# HOW TO COMPLETE THIS TASK:
Images should be left out, and everything else in the listing reproduced exactly.

# RECORDED DATA:
- - - - - - -
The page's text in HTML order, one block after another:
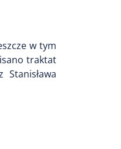
w tym
traktat
- - - - - - -
# RESPONSE:
The page's text in HTML order, one block after another:
w tym
traktat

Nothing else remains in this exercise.